» **YOUR ASSIGNMENT**
Exact copy, no pictures: restate each entry below word for word.
Content starts
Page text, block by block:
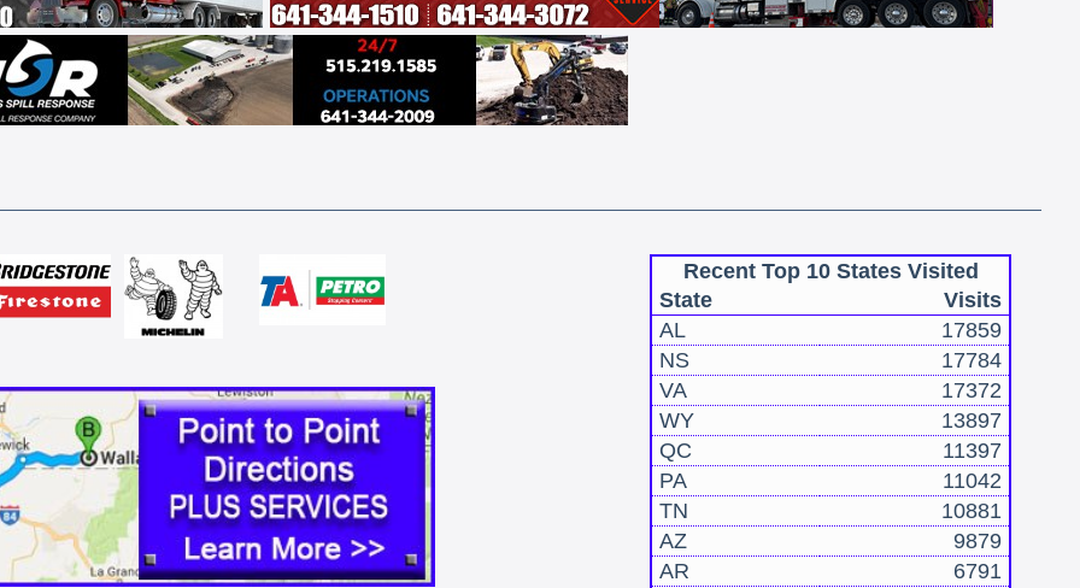
Recent Top 10 States Visited
State
Visits
AL
17859
NS
17784
VA
17372
WY
13897
QC
11397
PA
11042
TN
10881
AZ
9879
AR
6791
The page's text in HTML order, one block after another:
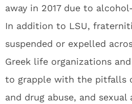
away in 2017 due to
In addition to LSU,
suspended or expelled
Greek life organizations
to grapple with the pitfalls
and drug abuse, and sexual
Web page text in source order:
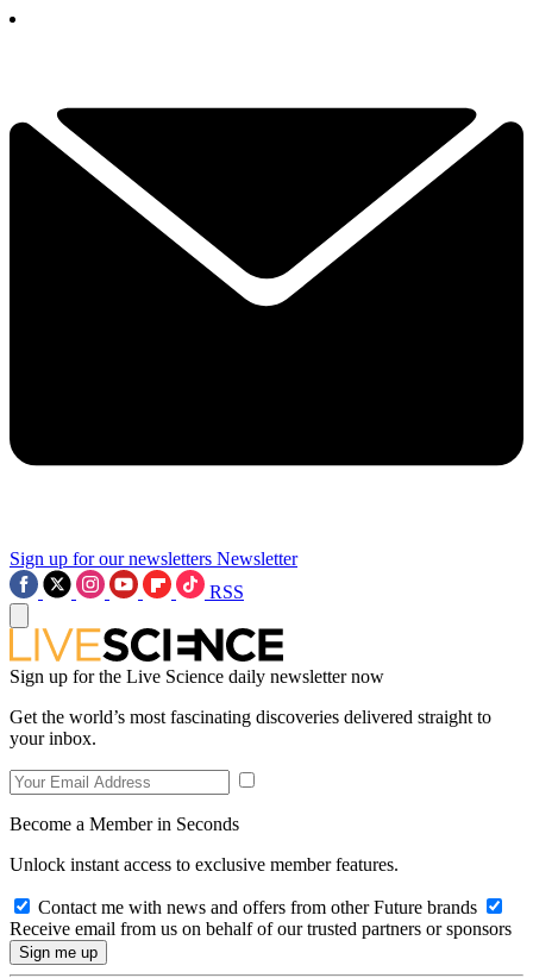
Sign up for our newsletters Newsletter
RSS
Sign up for the Live Science daily newsletter now
Get the world’s most fascinating discoveries delivered straight to
your inbox.
Become a Member in Seconds
Unlock instant access to exclusive member features.
Contact me with news and offers from other Future brands
Receive email from us on behalf of our trusted partners or sponsors
Content ends
» **RESPONSE BOX**
Page text, block by block:
Recent Top 10 States Visited
State
Visits
AL
17859
NS
17784
VA
17372
WY
13897
QC
11397
PA
11042
TN
10881
AZ
9879
AR
6791
The page's text in HTML order, one block after another:
away in 2017 due to
In addition to LSU,
suspended or expelled
Greek life organizations
to grapple with the pitfalls
and drug abuse, and sexual
Web page text in source order:
Sign up for our newsletters Newsletter
RSS
Sign up for the Live Science daily newsletter now
Get the world’s most fascinating discoveries delivered straight to
your inbox.
Become a Member in Seconds
Unlock instant access to exclusive member features.
Contact me with news and offers from other Future brands
Receive email from us on behalf of our trusted partners or sponsors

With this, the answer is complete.